■ What to produce ■
Write out exactly the lines from the one containing "Filters Models" through the last line of the records below, and no others.

(Extracted records)
• • • •

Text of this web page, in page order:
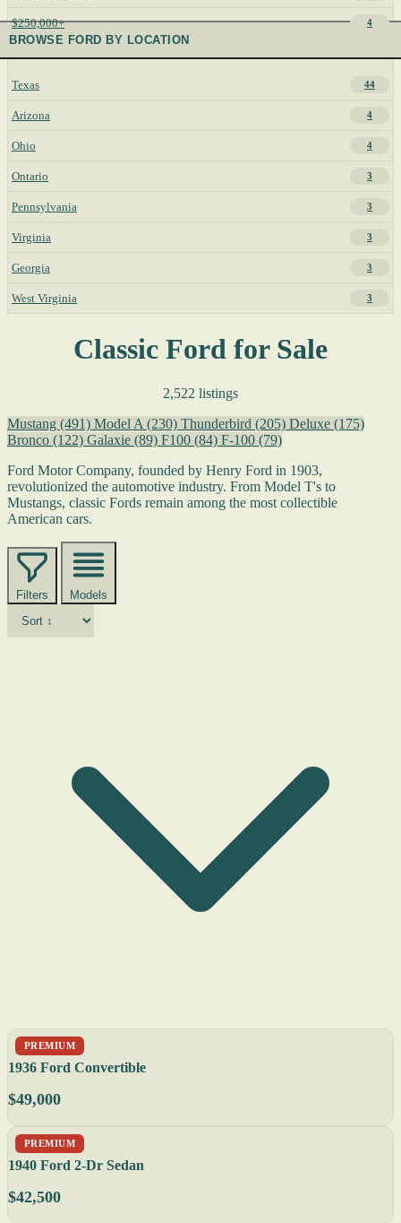
$250,000+ 4
BROWSE FORD BY LOCATION
Texas 44
Arizona 4
Ohio 4
Ontario 3
Pennsylvania 3
Virginia 3
Georgia 3
West Virginia 3
Classic Ford for Sale
2,522 listings
Mustang (491) Model A (230) Thunderbird (205) Deluxe (175)
Bronco (122) Galaxie (89) F100 (84) F-100 (79)
Ford Motor Company, founded by Henry Ford in 1903,
revolutionized the automotive industry. From Model T's to
Mustangs, classic Fords remain among the most collectible
American cars.
Filters Models
PREMIUM
1936 Ford Convertible
$49,000
PREMIUM
1940 Ford 2-Dr Sedan
$42,500

• • • •

■ Written solution ■
Filters Models
PREMIUM
1936 Ford Convertible
$49,000
PREMIUM
1940 Ford 2-Dr Sedan
$42,500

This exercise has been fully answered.